[Start of section]
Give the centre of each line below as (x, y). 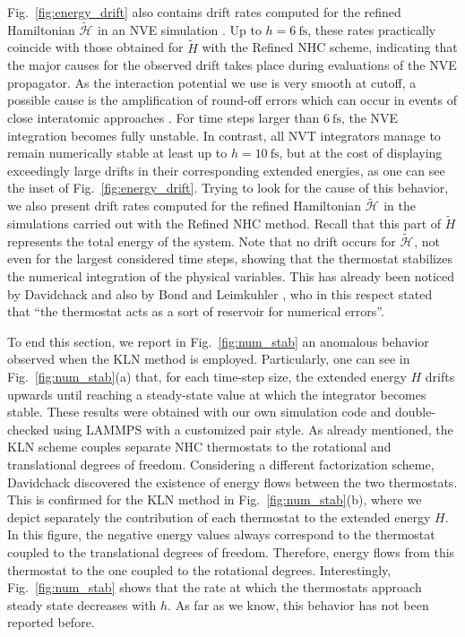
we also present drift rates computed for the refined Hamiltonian (185, 206)
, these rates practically (372, 29)
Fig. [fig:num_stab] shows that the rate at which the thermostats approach (215, 587)
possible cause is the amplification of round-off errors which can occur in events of (232, 100)
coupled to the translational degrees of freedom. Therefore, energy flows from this (231, 551)
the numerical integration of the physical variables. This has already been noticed (231, 276)
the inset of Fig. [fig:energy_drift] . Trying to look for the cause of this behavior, (228, 188)
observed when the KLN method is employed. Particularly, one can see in (209, 359)
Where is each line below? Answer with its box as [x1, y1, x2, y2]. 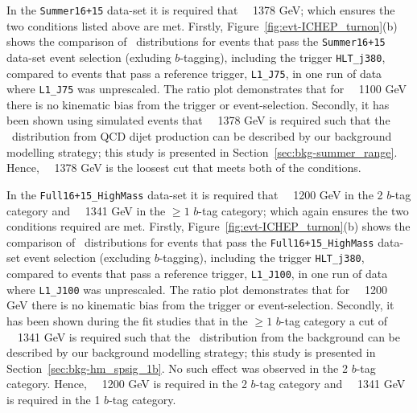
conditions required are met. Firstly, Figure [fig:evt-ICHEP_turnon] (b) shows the [6, 218, 411, 235]
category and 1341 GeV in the [6, 202, 166, 219]
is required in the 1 [6, 391, 101, 407]
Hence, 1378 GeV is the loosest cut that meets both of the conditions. [6, 159, 361, 176]
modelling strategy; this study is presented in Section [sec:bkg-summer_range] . [6, 143, 398, 160]
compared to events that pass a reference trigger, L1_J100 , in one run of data [6, 265, 388, 281]
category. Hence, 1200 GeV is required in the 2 [6, 375, 247, 392]
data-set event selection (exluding [6, 48, 171, 65]
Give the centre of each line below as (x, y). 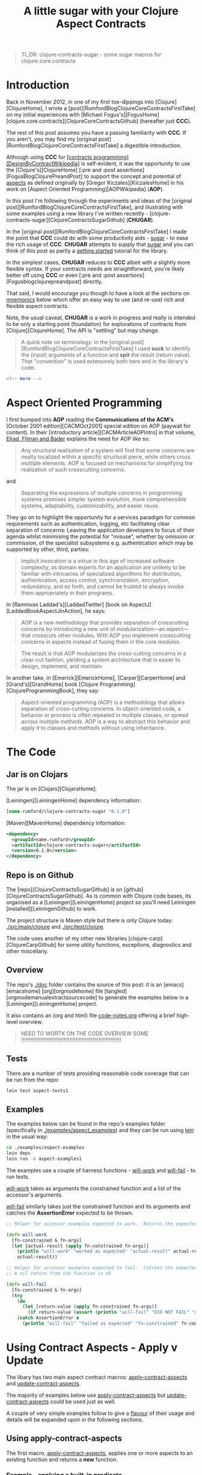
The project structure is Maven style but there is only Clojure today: (90, 920)
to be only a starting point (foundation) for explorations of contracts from (96, 324)
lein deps (19, 1153)
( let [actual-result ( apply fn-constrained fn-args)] (80, 1246)
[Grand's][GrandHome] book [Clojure (52, 684)
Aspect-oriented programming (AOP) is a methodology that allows (103, 702)
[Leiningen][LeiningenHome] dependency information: (74, 800)
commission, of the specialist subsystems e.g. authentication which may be (100, 543)
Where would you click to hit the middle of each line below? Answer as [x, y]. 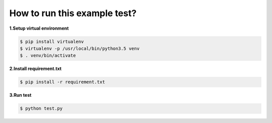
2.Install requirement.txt [36, 69]
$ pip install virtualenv [52, 41]
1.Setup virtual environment [39, 28]
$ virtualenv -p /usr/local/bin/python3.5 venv [80, 48]
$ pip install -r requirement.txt [62, 82]
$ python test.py [41, 109]
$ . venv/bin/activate [48, 56]
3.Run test [20, 95]
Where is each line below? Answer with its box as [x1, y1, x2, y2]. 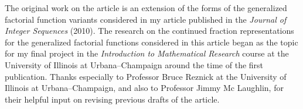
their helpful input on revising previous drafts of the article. [5, 93, 220, 105]
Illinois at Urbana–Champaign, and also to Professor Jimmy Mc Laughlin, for [5, 82, 284, 94]
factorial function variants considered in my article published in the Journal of [5, 13, 287, 25]
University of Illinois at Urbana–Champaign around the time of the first [5, 58, 264, 71]
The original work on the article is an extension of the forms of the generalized [5, 2, 287, 13]
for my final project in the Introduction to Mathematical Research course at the [5, 47, 289, 59]
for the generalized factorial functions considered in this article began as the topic [5, 36, 298, 48]
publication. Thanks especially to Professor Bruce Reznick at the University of [5, 70, 287, 82]
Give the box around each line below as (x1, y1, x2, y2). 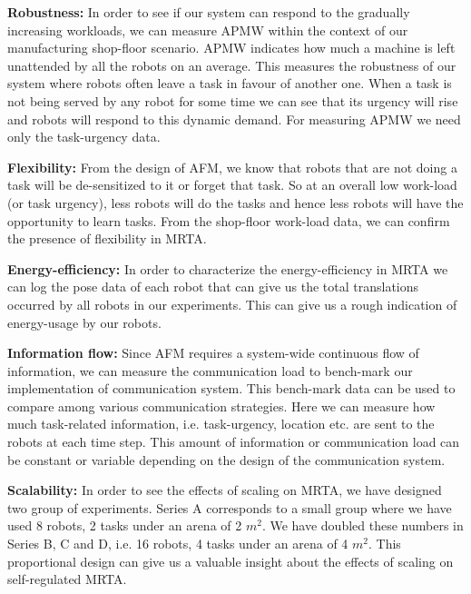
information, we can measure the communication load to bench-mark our (7, 361, 413, 380)
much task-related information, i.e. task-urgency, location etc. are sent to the (7, 414, 435, 433)
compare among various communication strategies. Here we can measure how (7, 396, 436, 415)
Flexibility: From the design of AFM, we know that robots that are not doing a (7, 157, 457, 176)
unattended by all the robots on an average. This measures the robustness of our (7, 55, 456, 74)
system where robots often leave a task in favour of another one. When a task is (7, 74, 452, 93)
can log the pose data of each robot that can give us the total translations (7, 277, 419, 296)
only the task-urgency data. (7, 127, 161, 146)
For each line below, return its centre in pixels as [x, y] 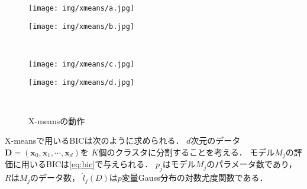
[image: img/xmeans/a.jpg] [81, 8]
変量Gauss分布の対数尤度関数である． [195, 178]
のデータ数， [55, 178]
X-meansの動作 [57, 120]
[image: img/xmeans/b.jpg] [81, 26]
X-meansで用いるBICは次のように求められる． [94, 140]
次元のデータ [216, 140]
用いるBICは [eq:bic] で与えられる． [87, 164]
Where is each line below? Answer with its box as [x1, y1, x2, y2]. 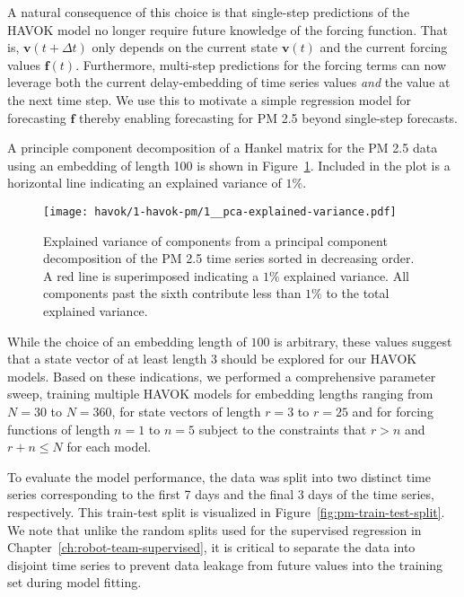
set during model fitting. [7, 573, 142, 592]
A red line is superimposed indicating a [43, 266, 259, 285]
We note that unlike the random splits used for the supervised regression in [7, 520, 422, 539]
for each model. [66, 437, 152, 456]
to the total [326, 284, 390, 303]
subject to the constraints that [198, 419, 367, 438]
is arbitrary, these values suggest [274, 331, 452, 350]
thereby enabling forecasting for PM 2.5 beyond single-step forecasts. [79, 108, 459, 127]
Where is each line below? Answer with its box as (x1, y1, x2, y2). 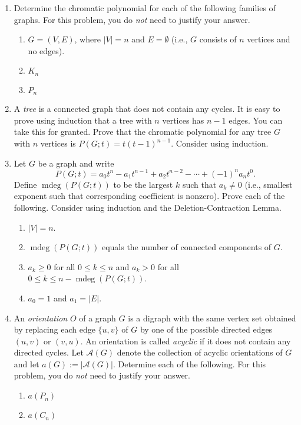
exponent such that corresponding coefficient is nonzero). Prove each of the (14, 190, 285, 202)
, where (74, 33, 101, 45)
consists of (199, 33, 237, 45)
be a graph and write (38, 157, 114, 169)
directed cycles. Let (14, 346, 84, 358)
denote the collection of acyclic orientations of (117, 346, 283, 358)
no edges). (28, 44, 65, 57)
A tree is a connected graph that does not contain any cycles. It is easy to (14, 102, 280, 115)
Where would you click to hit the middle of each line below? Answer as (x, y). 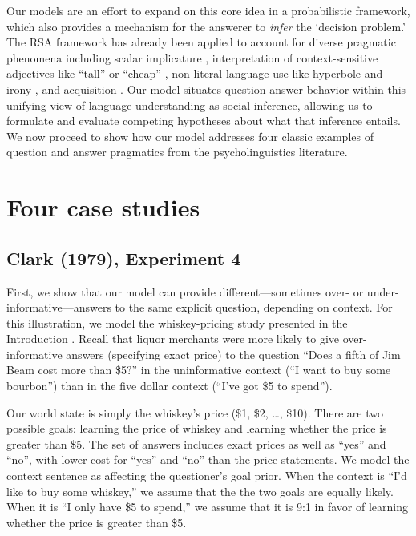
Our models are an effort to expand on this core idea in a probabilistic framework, (208, 10)
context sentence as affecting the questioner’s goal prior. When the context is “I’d (207, 476)
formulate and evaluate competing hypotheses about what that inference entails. (204, 121)
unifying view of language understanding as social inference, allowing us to (190, 105)
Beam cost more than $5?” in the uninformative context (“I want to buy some (199, 370)
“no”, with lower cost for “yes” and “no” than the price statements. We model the (208, 459)
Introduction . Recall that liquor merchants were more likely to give (173, 339)
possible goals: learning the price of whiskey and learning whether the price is (197, 428)
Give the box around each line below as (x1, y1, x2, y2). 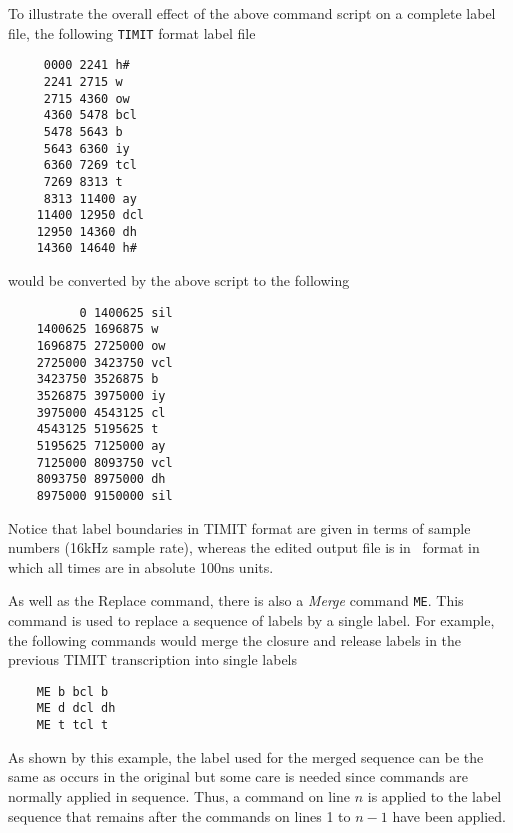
[End of section]
■ WHAT THE TASK ASKS:
Would you output the listing above verbatim, without its pictures?

■ TASK RESULT:
Give the centre of each line below as (x, y). 
we also present drift rates computed for the refined Hamiltonian (185, 206)
, these rates practically (372, 29)
Fig. [fig:num_stab] shows that the rate at which the thermostats approach (215, 587)
possible cause is the amplification of round-off errors which can occur in events of (232, 100)
coupled to the translational degrees of freedom. Therefore, energy flows from this (231, 551)
the numerical integration of the physical variables. This has already been noticed (231, 276)
the inset of Fig. [fig:energy_drift] . Trying to look for the cause of this behavior, (228, 188)
observed when the KLN method is employed. Particularly, one can see in (209, 359)
Where is each line below? Answer with its box as [x1, y1, x2, y2]. 
conditions required are met. Firstly, Figure [fig:evt-ICHEP_turnon] (b) shows the [6, 218, 411, 235]
category and 1341 GeV in the [6, 202, 166, 219]
is required in the 1 [6, 391, 101, 407]
Hence, 1378 GeV is the loosest cut that meets both of the conditions. [6, 159, 361, 176]
modelling strategy; this study is presented in Section [sec:bkg-summer_range] . [6, 143, 398, 160]
compared to events that pass a reference trigger, L1_J100 , in one run of data [6, 265, 388, 281]
category. Hence, 1200 GeV is required in the 2 [6, 375, 247, 392]
data-set event selection (exluding [6, 48, 171, 65]
Give the centre of each line below as (x, y). 
The project structure is Maven style but there is only Clojure today: (90, 920)
to be only a starting point (foundation) for explorations of contracts from (96, 324)
lein deps (19, 1153)
( let [actual-result ( apply fn-constrained fn-args)] (80, 1246)
[Grand's][GrandHome] book [Clojure (52, 684)
Aspect-oriented programming (AOP) is a methodology that allows (103, 702)
[Leiningen][LeiningenHome] dependency information: (74, 800)
commission, of the specialist subsystems e.g. authentication which may be (100, 543)
Where would you click to hit the middle of each line below? Answer as [x, y]. 
2.Install requirement.txt [36, 69]
$ pip install virtualenv [52, 41]
1.Setup virtual environment [39, 28]
$ virtualenv -p /usr/local/bin/python3.5 venv [80, 48]
$ pip install -r requirement.txt [62, 82]
$ python test.py [41, 109]
$ . venv/bin/activate [48, 56]
3.Run test [20, 95]
Where is each line below? Answer with its box as [x1, y1, x2, y2]. 
their helpful input on revising previous drafts of the article. [5, 93, 220, 105]
Illinois at Urbana–Champaign, and also to Professor Jimmy Mc Laughlin, for [5, 82, 284, 94]
factorial function variants considered in my article published in the Journal of [5, 13, 287, 25]
University of Illinois at Urbana–Champaign around the time of the first [5, 58, 264, 71]
The original work on the article is an extension of the forms of the generalized [5, 2, 287, 13]
for my final project in the Introduction to Mathematical Research course at the [5, 47, 289, 59]
for the generalized factorial functions considered in this article began as the topic [5, 36, 298, 48]
publication. Thanks especially to Professor Bruce Reznick at the University of [5, 70, 287, 82]
Give the box around each line below as (x1, y1, x2, y2). 
information, we can measure the communication load to bench-mark our (7, 361, 413, 380)
much task-related information, i.e. task-urgency, location etc. are sent to the (7, 414, 435, 433)
compare among various communication strategies. Here we can measure how (7, 396, 436, 415)
Flexibility: From the design of AFM, we know that robots that are not doing a (7, 157, 457, 176)
unattended by all the robots on an average. This measures the robustness of our (7, 55, 456, 74)
system where robots often leave a task in favour of another one. When a task is (7, 74, 452, 93)
can log the pose data of each robot that can give us the total translations (7, 277, 419, 296)
only the task-urgency data. (7, 127, 161, 146)
For each line below, return its centre in pixels as [x, y] 
[image: img/xmeans/a.jpg] [81, 8]
変量Gauss分布の対数尤度関数である． [195, 178]
のデータ数， [55, 178]
X-meansの動作 [57, 120]
[image: img/xmeans/b.jpg] [81, 26]
X-meansで用いるBICは次のように求められる． [94, 140]
次元のデータ [216, 140]
用いるBICは [eq:bic] で与えられる． [87, 164]
Where is each line below? Answer with its box as [x1, y1, x2, y2]. 
set during model fitting. [7, 573, 142, 592]
A red line is superimposed indicating a [43, 266, 259, 285]
We note that unlike the random splits used for the supervised regression in [7, 520, 422, 539]
for each model. [66, 437, 152, 456]
to the total [326, 284, 390, 303]
subject to the constraints that [198, 419, 367, 438]
is arbitrary, these values suggest [274, 331, 452, 350]
thereby enabling forecasting for PM 2.5 beyond single-step forecasts. [79, 108, 459, 127]
Where is each line below? Answer with its box as (x1, y1, x2, y2). 
exponent such that corresponding coefficient is nonzero). Prove each of the (14, 190, 285, 202)
, where (74, 33, 101, 45)
consists of (199, 33, 237, 45)
be a graph and write (38, 157, 114, 169)
directed cycles. Let (14, 346, 84, 358)
denote the collection of acyclic orientations of (117, 346, 283, 358)
no edges). (28, 44, 65, 57)
A tree is a connected graph that does not contain any cycles. It is easy to (14, 102, 280, 115)
Where would you click to hit the middle of each line below? Answer as (x, y). 
Our models are an effort to expand on this core idea in a probabilistic framework, (208, 10)
context sentence as affecting the questioner’s goal prior. When the context is “I’d (207, 476)
formulate and evaluate competing hypotheses about what that inference entails. (204, 121)
unifying view of language understanding as social inference, allowing us to (190, 105)
Beam cost more than $5?” in the uninformative context (“I want to buy some (199, 370)
“no”, with lower cost for “yes” and “no” than the price statements. We model the (208, 459)
Introduction . Recall that liquor merchants were more likely to give (173, 339)
possible goals: learning the price of whiskey and learning whether the price is (197, 428)
Give the box around each line below as (x1, y1, x2, y2). 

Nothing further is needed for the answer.